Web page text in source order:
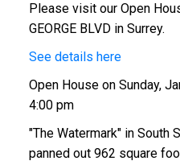
Please visit our Open
GEORGE BLVD in Surrey.
See details here
Open House on Sunday,
4:00 pm
"The Watermark" in South
panned out 962 square
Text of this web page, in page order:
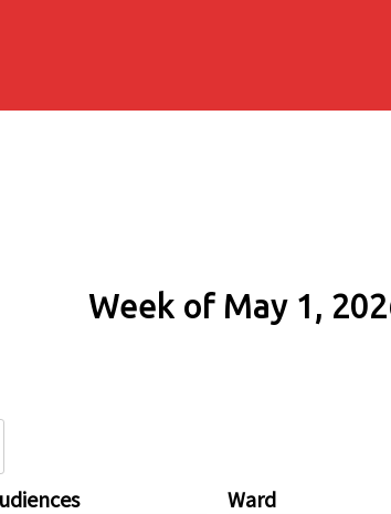
Week of May 1,
Ward
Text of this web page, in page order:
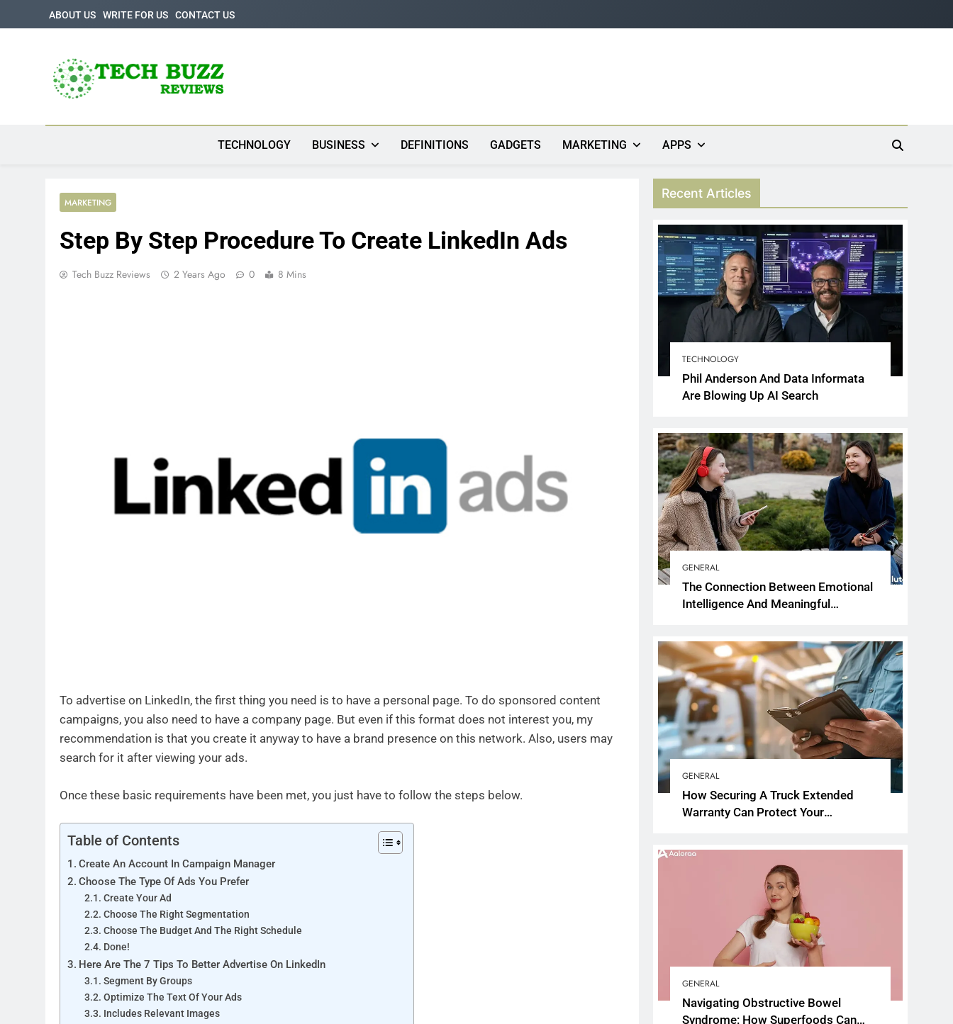
to
ABOUT US WRITE FOR US CONTACT US
Tech Buzz Reviews
The Trending Knowledge On Technology
TECHNOLOGY BUSINESS DEFINITIONS GADGETS MARKETING APPS
MARKETING
Step By Step Procedure To Create LinkedIn Ads
Tech Buzz Reviews 2 Years Ago 0 8 Mins
To advertise on LinkedIn, the first thing you need is to have a personal page. To do sponsored content
campaigns, you also need to have a company page. But even if this format does not interest you, my
recommendation is that you create it anyway to have a brand presence on this network. Also, users may
search for it after viewing your ads.
Once these basic requirements have been met, you just have to follow the steps below.
Table of Contents
Create An Account In Campaign Manager
Choose The Type Of Ads You Prefer
Create Your Ad
Choose The Right Segmentation
Choose The Budget And The Right Schedule
Done!
Here Are The 7 Tips To Better Advertise On LinkedIn
Segment By Groups
Optimize The Text Of Your Ads
Includes Relevant Images
Recent Articles
TECHNOLOGY
Phil Anderson And Data Informata
Are Blowing Up AI Search
GENERAL
The Connection Between Emotional
Intelligence And Meaningful
GENERAL
How Securing A Truck Extended
Warranty Can Protect Your
GENERAL
Navigating Obstructive Bowel
Syndrome: How Superfoods Can
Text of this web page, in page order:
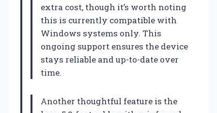
extra cost, though it’s worth noting
this is currently compatible with
Windows systems only. This
ongoing support ensures the device
stays reliable and up-to-date over
time.
Another thoughtful feature is the
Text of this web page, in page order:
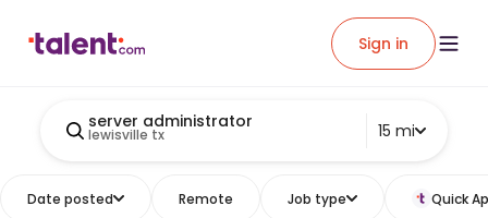
Sign in
server administrator
lewisville tx 15 mi
Date posted Remote Job type Quick
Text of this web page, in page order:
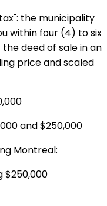
the municipality
within four (4) to six
deed of sale in an
price and scaled
and $250,000
Montreal:
$250,000
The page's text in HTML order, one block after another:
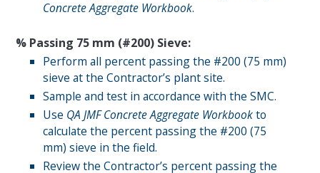
Concrete Aggregate Workbook.
% Passing 75 mm (#200) Sieve:
Perform all percent passing the #200 (75 mm)
sieve at the Contractor’s plant site.
Sample and test in accordance with the SMC.
Use QA JMF Concrete Aggregate Workbookto
calculate the percent passing the #200 (75
mm) sieve in the field.
Review the Contractor’s percent passing the
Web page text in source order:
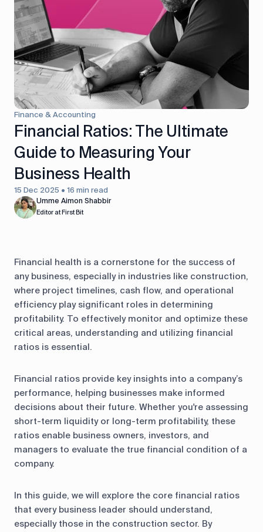
Accounting Taxes
HR &
Equipment
management
Production CRM
All features
Finance & Accounting
Financial Ratios: The Ultimate
Guide to Measuring Your
Business Health
15 Dec 2025 • 16 min read
Umme Aimon Shabbir
Editor at First Bit
Financial health is a cornerstone for the success of
any business, especially in industries like construction,
where project timelines, cash flow, and operational
efficiency play significant roles in determining
profitability. To effectively monitor and optimize these
critical areas, understanding and utilizing financial
ratios is essential.
Financial ratios provide key insights into a company’s
performance, helping businesses make informed
decisions about their future. Whether you're assessing
short-term liquidity or long-term profitability, these
ratios enable business owners, investors, and
managers to evaluate the true financial condition of a
company.
In this guide, we will explore the core financial ratios
that every business leader should understand,
especially those in the construction sector. By
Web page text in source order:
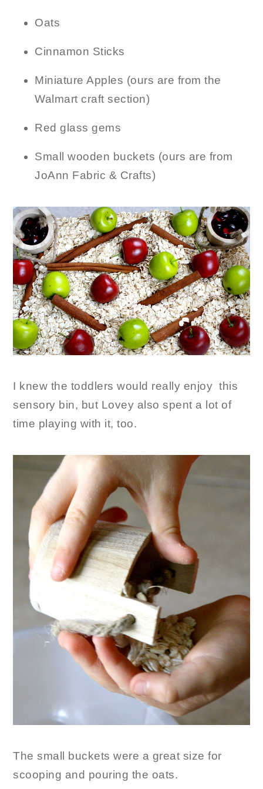
Oats
Cinnamon Sticks
Miniature Apples (ours are from the
Walmart craft section)
Red glass gems
Small wooden buckets (ours are from
JoAnn Fabric & Crafts)
I knew the toddlers would really enjoy this
sensory bin, but Lovey also spent a lot of
time playing with it, too.
The small buckets were a great size for
scooping and pouring the oats.
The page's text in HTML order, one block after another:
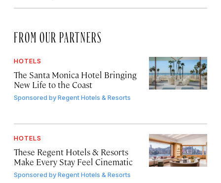
FROM OUR PARTNERS
HOTELS
The Santa Monica Hotel Bringing
New Life to the Coast
Sponsored byRegent Hotels & Resorts
HOTELS
These Regent Hotels & Resorts
Make Every Stay Feel Cinematic
Sponsored byRegent Hotels & Resorts
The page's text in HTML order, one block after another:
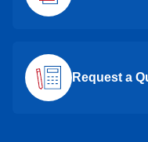
Request a
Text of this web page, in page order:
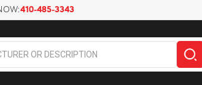
410-485-3343
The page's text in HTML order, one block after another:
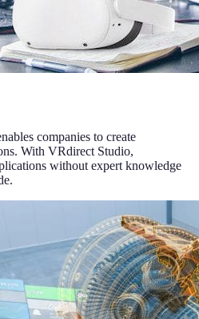
companies to create
With VRdirect Studio,
without expert knowledge
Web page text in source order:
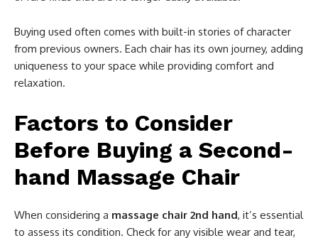
Buying used often comes with built-in stories of character
from previous owners. Each chair has its own journey, adding
uniqueness to your space while providing comfort and
relaxation.
Factors to Consider
Before Buying a Second-
hand Massage Chair
When considering a massage chair 2nd hand, it’s essential
to assess its condition. Check for any visible wear and tear,
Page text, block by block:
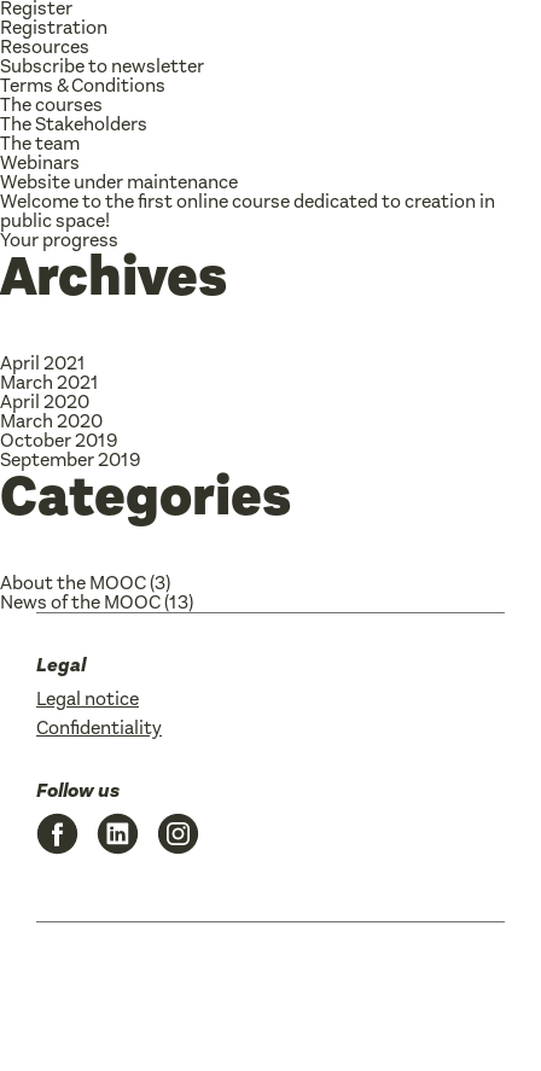
Register
Registration
Resources
Subscribe to newsletter
Terms & Conditions
The courses
The Stakeholders
The team
Webinars
Website under maintenance
Welcome to the first online course dedicated to creation in
public space!
Your progress
Archives
April 2021
March 2021
April 2020
March 2020
October 2019
September 2019
Categories
About the MOOC(3)
News of the MOOC(13)
Legal
Legal notice
Confidentiality
Follow us
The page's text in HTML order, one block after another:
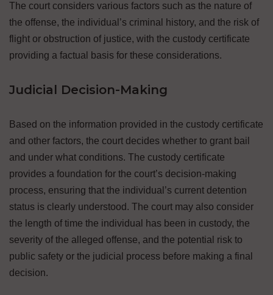
The court considers various factors such as the nature of
the offense, the individual’s criminal history, and the risk of
flight or obstruction of justice, with the custody certificate
providing a factual basis for these considerations.
Judicial Decision-Making
Based on the information provided in the custody certificate
and other factors, the court decides whether to grant bail
and under what conditions. The custody certificate
provides a foundation for the court’s decision-making
process, ensuring that the individual’s current detention
status is clearly understood. The court may also consider
the length of time the individual has been in custody, the
severity of the alleged offense, and the potential risk to
public safety or the judicial process before making a final
decision.
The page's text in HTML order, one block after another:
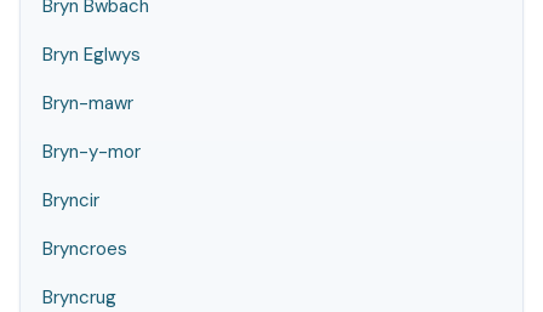
Bryn Bwbach
Bryn Eglwys
Bryn-mawr
Bryn-y-mor
Bryncir
Bryncroes
Bryncrug
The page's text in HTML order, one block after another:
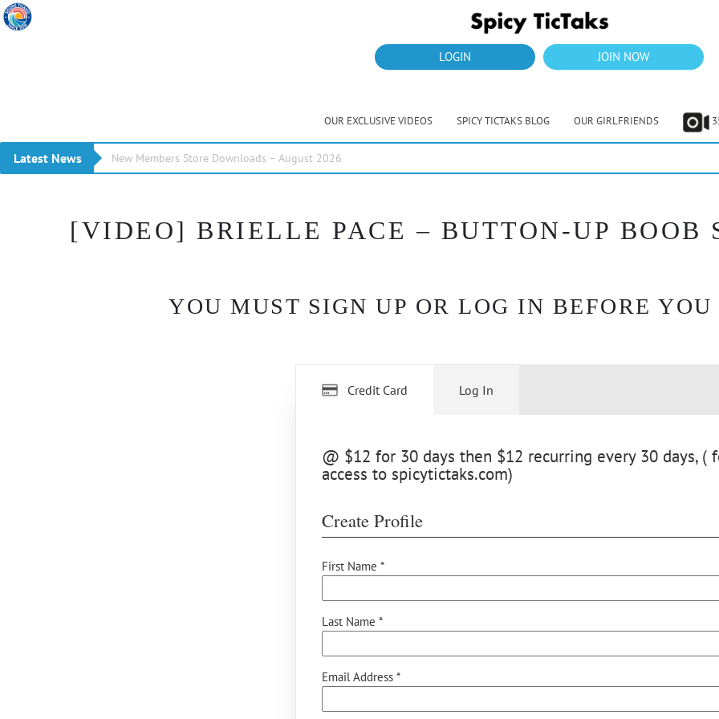
LOGIN JOIN NOW
OUR EXCLUSIVE VIDEOS SPICY TICTAKS BLOG OUR GIRLFRIENDS
Latest News New Members Store Downloads – August 2026
[VIDEO] BRIELLE PACE – BUTTON-UP BOOB
YOU MUST SIGN UP OR LOG IN BEFORE
Credit Card
@ $12 for 30 days then $12 recurring every 30 days, (
access to spicytictaks.com)
Create Profile
First Name *
Last Name *
Email Address *
Log In
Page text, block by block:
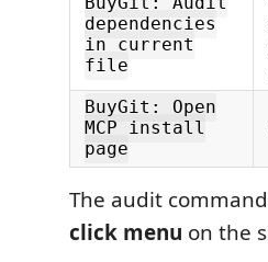
dependencies
in current
file
BuyGit: Open
MCP install
page
The audit
click menu on the
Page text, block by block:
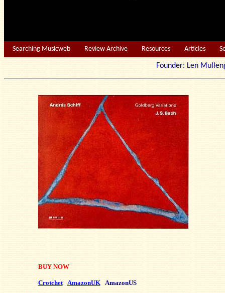
Searching Musicweb Review Archive Resources Articles
Founder: Len
BUY NOW
Crotchet AmazonUK AmazonUS
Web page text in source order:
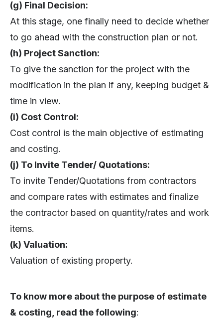
(g) Final Decision:
At this stage, one finally need to decide whether
to go ahead with the construction plan or not.
(h) Project Sanction:
To give the sanction for the project with the
modification in the plan if any, keeping budget &
time in view.
(i) Cost Control:
Cost control is the main objective of estimating
and costing.
(j) To Invite Tender/ Quotations:
To invite Tender/Quotations from contractors
and compare rates with estimates and finalize
the contractor based on quantity/rates and work
items.
(k) Valuation:
Valuation of existing property.
To know more about the purpose of estimate
& costing, read the following:
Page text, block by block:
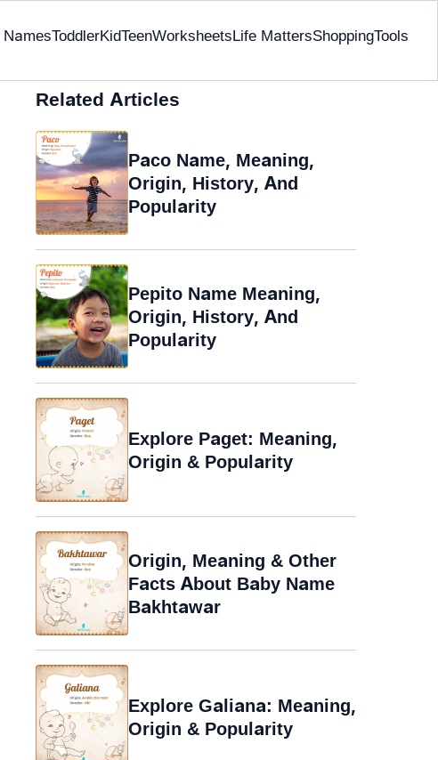
NamesToddlerKidTeenWorksheetsLife MattersShoppingTools
Related Articles
Paco Name, Meaning,
Origin, History, And
Popularity
Pepito Name Meaning,
Origin, History, And
Popularity
Explore Paget: Meaning,
Origin & Popularity
Origin, Meaning & Other
Facts About Baby Name
Bakhtawar
Explore Galiana: Meaning,
Origin & Popularity
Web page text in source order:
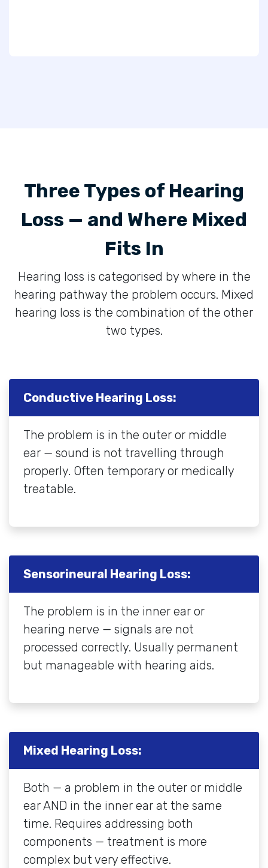
Three Types of Hearing
Loss — and Where Mixed
Fits In
Hearing loss is categorised by where in the
hearing pathway the problem occurs. Mixed
hearing loss is the combination of the other
two types.
Conductive Hearing Loss:
The problem is in the outer or middle
ear — sound is not travelling through
properly. Often temporary or medically
treatable.
Sensorineural Hearing Loss:
The problem is in the inner ear or
hearing nerve — signals are not
processed correctly. Usually permanent
but manageable with hearing aids.
Mixed Hearing Loss:
Both — a problem in the outer or middle
ear AND in the inner ear at the same
time. Requires addressing both
components — treatment is more
complex but very effective.
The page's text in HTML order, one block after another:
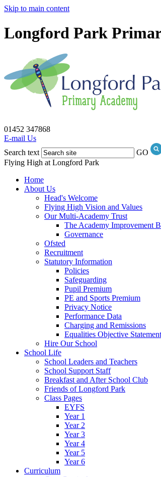
Skip to main content
Longford Park
01452 347868
E-mail Us
Search text
GO
Flying High at Longford Park
Home
About Us
Head's Welcome
Flying High Vision and Values
Our Multi-Academy Trust
The Academy Improvement
Governance
Ofsted
Recruitment
Statutory Information
Policies
Safeguarding
Pupil Premium
PE and Sports Premium
Privacy Notice
Performance Data
Charging and Remissions
Equalities Objective Statement
Hire Our School
School Life
School Leaders and Teachers
School Support Staff
Breakfast and After School Club
Friends of Longford Park
Class Pages
EYFS
Year 1
Year 2
Year 3
Year 4
Year 5
Year 6
Curriculum
============
Work to be completed
Working from the material above, retype exactly the lines from the one with "any business, especially" through the one with "that every business", both included, and only those lines.

Exercise result
any business, especially in industries like construction,
where project timelines, cash flow, and operational
efficiency play significant roles in determining
profitability. To effectively monitor and optimize these
critical areas, understanding and utilizing financial
ratios is essential.
Financial ratios provide key insights into a company’s
performance, helping businesses make informed
decisions about their future. Whether you're assessing
short-term liquidity or long-term profitability, these
ratios enable business owners, investors, and
managers to evaluate the true financial condition of a
company.
In this guide, we will explore the core financial ratios
that every business leader should understand,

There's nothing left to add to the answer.